(Problem to solve): In the entries below, find the line with "another layer of normality." and the line with "http://www.islamophobiatoday.com/2012/". Reproduce those two lines and every line between them exactly, and nothing more.

=== Input material ===

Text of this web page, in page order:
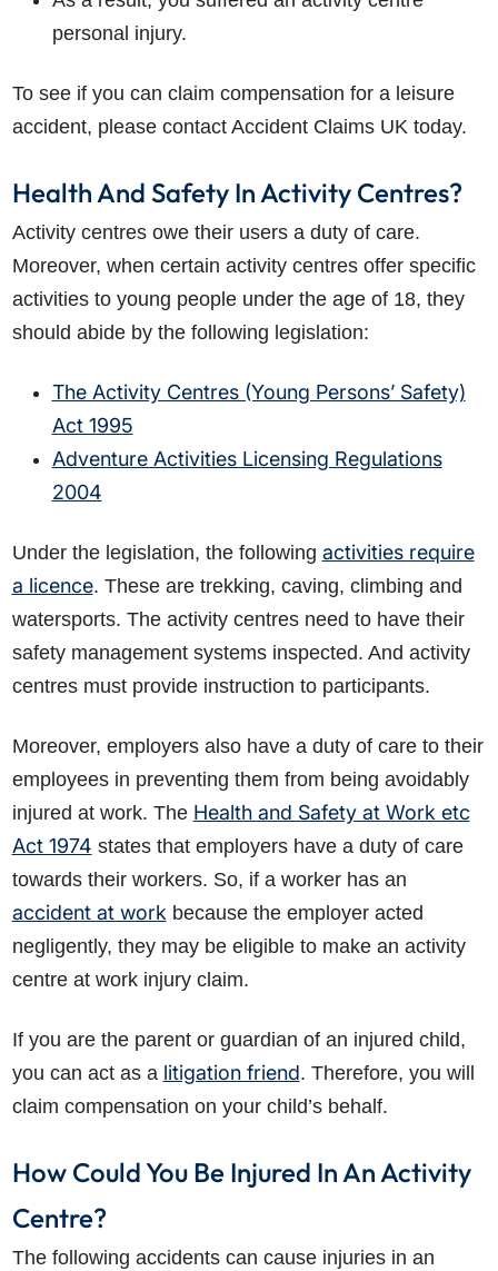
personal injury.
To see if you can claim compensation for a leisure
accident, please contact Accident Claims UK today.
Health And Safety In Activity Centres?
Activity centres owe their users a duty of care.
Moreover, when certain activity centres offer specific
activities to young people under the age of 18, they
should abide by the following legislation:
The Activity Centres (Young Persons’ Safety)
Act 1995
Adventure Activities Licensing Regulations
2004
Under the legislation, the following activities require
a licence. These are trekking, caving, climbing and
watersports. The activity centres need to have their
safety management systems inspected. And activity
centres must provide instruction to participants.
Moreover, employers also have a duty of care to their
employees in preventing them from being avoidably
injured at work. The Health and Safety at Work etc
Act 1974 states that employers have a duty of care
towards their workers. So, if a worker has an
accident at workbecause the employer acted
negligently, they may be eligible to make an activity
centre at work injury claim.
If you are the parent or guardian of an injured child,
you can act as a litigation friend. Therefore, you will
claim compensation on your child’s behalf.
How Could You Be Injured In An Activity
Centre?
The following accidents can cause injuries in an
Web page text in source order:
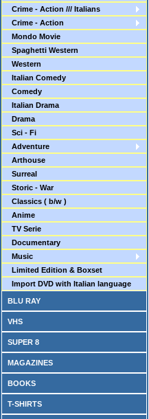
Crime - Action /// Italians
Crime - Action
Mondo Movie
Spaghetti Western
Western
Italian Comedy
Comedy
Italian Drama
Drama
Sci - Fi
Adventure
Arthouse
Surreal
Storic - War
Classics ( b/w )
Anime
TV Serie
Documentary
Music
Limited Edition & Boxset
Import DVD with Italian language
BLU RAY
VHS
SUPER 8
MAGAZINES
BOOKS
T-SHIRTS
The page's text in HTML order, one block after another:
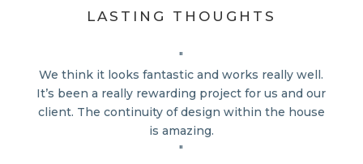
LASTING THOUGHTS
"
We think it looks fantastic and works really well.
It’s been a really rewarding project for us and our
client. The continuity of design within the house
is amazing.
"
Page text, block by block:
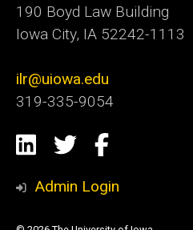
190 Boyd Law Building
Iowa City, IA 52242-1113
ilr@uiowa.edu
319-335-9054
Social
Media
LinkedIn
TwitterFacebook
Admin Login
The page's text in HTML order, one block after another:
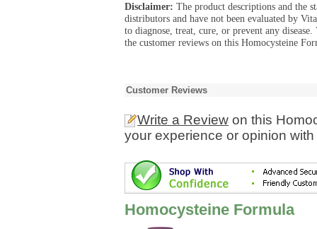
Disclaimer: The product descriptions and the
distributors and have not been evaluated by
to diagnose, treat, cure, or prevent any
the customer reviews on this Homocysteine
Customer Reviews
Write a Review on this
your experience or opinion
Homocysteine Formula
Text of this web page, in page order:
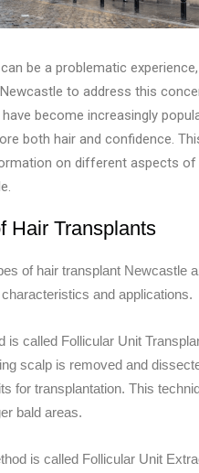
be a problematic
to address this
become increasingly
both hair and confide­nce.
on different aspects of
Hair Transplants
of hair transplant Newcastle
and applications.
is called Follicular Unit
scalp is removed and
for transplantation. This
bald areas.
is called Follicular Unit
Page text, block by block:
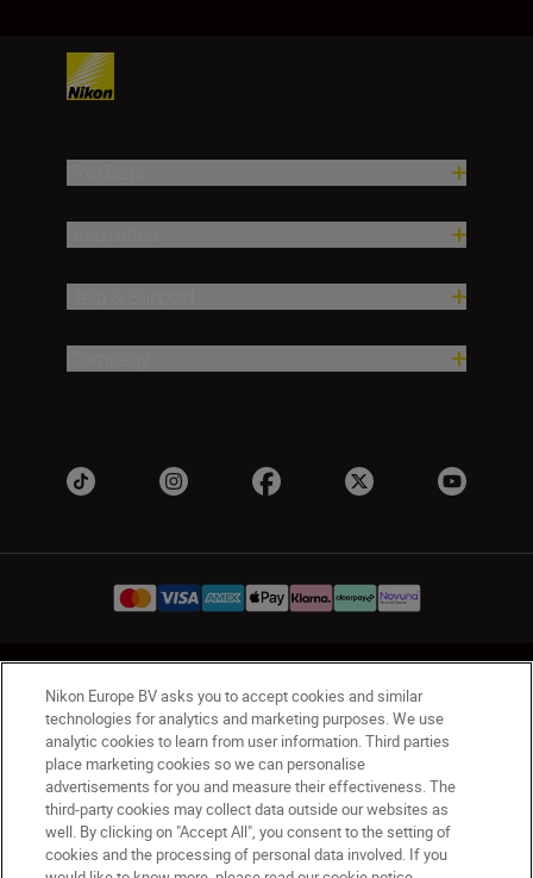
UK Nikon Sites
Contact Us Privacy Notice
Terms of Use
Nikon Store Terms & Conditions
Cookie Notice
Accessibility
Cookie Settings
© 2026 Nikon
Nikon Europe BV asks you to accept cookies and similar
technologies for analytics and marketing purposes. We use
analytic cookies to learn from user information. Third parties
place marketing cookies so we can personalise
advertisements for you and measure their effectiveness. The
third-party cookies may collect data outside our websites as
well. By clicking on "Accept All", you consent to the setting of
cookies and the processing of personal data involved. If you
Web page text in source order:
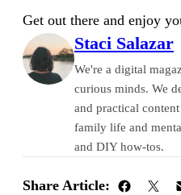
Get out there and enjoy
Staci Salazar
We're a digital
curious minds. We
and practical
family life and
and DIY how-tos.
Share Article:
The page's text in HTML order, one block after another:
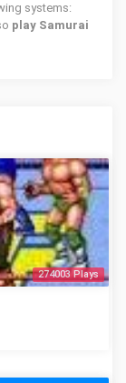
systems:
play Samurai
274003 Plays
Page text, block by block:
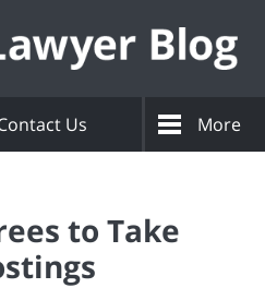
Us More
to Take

===
=== Input material ===

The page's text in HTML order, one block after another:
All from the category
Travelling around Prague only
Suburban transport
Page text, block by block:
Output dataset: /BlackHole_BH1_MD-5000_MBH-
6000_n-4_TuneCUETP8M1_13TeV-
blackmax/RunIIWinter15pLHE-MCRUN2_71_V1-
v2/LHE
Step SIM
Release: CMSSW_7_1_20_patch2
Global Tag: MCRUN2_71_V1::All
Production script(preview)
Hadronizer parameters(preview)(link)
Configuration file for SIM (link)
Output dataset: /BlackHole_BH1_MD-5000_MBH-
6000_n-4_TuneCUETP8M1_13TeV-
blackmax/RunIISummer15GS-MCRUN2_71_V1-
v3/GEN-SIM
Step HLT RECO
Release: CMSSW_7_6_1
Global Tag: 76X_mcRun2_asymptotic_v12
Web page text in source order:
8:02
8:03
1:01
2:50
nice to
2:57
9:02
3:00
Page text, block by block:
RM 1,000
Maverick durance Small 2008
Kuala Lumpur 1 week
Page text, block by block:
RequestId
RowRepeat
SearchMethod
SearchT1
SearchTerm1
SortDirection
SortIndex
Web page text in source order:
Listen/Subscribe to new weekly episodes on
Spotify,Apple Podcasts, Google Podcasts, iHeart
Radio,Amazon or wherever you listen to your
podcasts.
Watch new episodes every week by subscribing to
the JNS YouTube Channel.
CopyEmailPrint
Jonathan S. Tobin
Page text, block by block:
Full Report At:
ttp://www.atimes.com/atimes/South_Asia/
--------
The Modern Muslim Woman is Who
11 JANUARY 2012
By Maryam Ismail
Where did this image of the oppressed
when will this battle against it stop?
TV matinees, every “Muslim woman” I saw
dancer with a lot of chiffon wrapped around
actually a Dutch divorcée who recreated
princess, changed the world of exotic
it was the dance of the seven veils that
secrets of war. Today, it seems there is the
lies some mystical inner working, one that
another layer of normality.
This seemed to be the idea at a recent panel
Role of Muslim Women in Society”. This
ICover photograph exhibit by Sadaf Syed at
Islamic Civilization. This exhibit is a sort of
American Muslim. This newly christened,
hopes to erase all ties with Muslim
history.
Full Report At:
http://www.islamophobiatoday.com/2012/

===
=== Input material ===

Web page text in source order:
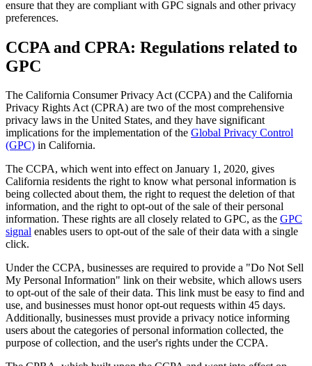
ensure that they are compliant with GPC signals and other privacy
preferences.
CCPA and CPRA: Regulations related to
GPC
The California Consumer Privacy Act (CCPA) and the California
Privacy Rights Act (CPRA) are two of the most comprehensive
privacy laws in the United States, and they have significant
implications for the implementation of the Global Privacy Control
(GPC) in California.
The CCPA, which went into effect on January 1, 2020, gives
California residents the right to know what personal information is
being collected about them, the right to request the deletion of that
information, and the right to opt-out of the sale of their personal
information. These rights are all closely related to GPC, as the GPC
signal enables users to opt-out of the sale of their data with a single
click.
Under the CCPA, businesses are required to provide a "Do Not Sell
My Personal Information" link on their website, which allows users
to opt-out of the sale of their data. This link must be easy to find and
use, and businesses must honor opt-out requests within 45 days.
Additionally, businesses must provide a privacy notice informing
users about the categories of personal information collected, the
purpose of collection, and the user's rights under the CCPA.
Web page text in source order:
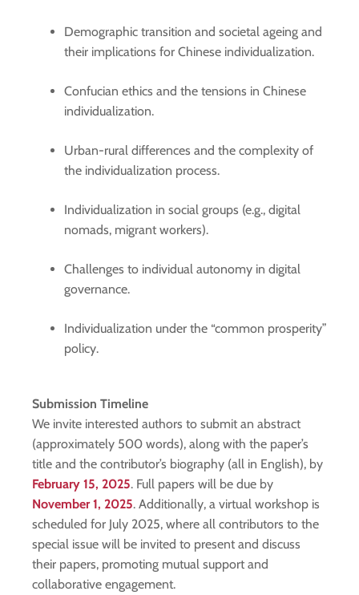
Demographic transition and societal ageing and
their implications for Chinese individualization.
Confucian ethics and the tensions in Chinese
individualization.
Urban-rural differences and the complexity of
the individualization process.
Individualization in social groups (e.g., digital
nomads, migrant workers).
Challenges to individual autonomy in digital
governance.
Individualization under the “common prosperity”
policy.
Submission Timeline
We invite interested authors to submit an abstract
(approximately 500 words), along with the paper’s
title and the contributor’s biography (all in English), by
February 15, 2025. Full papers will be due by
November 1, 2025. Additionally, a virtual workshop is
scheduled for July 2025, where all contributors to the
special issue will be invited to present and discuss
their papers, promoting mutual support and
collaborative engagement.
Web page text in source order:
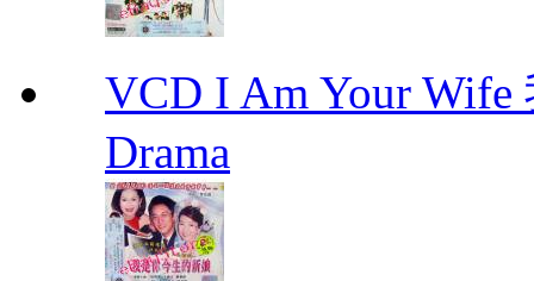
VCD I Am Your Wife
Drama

===

(Answer for the task):
another layer of normality.
This seemed to be the idea at a recent panel
Role of Muslim Women in Society”. This
ICover photograph exhibit by Sadaf Syed at
Islamic Civilization. This exhibit is a sort of
American Muslim. This newly christened,
hopes to erase all ties with Muslim
history.
Full Report At:
http://www.islamophobiatoday.com/2012/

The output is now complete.